___ Data provided
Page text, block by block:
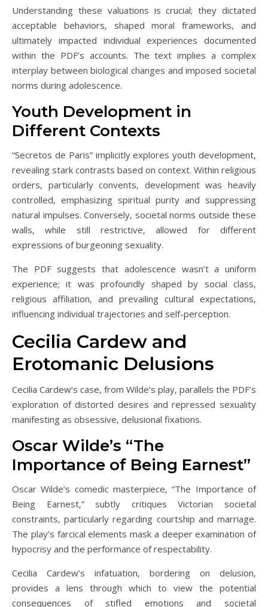
Understanding these valuations is crucial; they dictated
acceptable behaviors‚ shaped moral frameworks‚ and
ultimately impacted individual experiences documented
within the PDF’s accounts. The text implies a complex
interplay between biological changes and imposed societal
norms during adolescence.
Youth Development in
Different Contexts
“Secretos de Paris” implicitly explores youth development‚
revealing stark contrasts based on context. Within religious
orders‚ particularly convents‚ development was heavily
controlled‚ emphasizing spiritual purity and suppressing
natural impulses. Conversely‚ societal norms outside these
walls‚ while still restrictive‚ allowed for different
expressions of burgeoning sexuality.
The PDF suggests that adolescence wasn’t a uniform
experience; it was profoundly shaped by social class‚
religious affiliation‚ and prevailing cultural expectations‚
influencing individual trajectories and self-perception.
Cecilia Cardew and
Erotomanic Delusions
Cecilia Cardew’s case‚ from Wilde’s play‚ parallels the PDF’s
exploration of distorted desires and repressed sexuality
manifesting as obsessive‚ delusional fixations.
Oscar Wilde’s “The
Importance of Being Earnest”
Oscar Wilde’s comedic masterpiece‚ “The Importance of
Being Earnest‚” subtly critiques Victorian societal
constraints‚ particularly regarding courtship and marriage.
The play’s farcical elements mask a deeper examination of
hypocrisy and the performance of respectability.
Cecilia Cardew’s infatuation‚ bordering on delusion‚
provides a lens through which to view the potential
consequences of stifled emotions and societal
______
Copy the records above exactly, omitting every picture.

_Exercise solution_
Page text, block by block:
Understanding these valuations is crucial; they dictated
acceptable behaviors‚ shaped moral frameworks‚ and
ultimately impacted individual experiences documented
within the PDF’s accounts. The text implies a complex
interplay between biological changes and imposed societal
norms during adolescence.
Youth Development in
Different Contexts
“Secretos de Paris” implicitly explores youth development‚
revealing stark contrasts based on context. Within religious
orders‚ particularly convents‚ development was heavily
controlled‚ emphasizing spiritual purity and suppressing
natural impulses. Conversely‚ societal norms outside these
walls‚ while still restrictive‚ allowed for different
expressions of burgeoning sexuality.
The PDF suggests that adolescence wasn’t a uniform
experience; it was profoundly shaped by social class‚
religious affiliation‚ and prevailing cultural expectations‚
influencing individual trajectories and self-perception.
Cecilia Cardew and
Erotomanic Delusions
Cecilia Cardew’s case‚ from Wilde’s play‚ parallels the PDF’s
exploration of distorted desires and repressed sexuality
manifesting as obsessive‚ delusional fixations.
Oscar Wilde’s “The
Importance of Being Earnest”
Oscar Wilde’s comedic masterpiece‚ “The Importance of
Being Earnest‚” subtly critiques Victorian societal
constraints‚ particularly regarding courtship and marriage.
The play’s farcical elements mask a deeper examination of
hypocrisy and the performance of respectability.
Cecilia Cardew’s infatuation‚ bordering on delusion‚
provides a lens through which to view the potential
consequences of stifled emotions and societal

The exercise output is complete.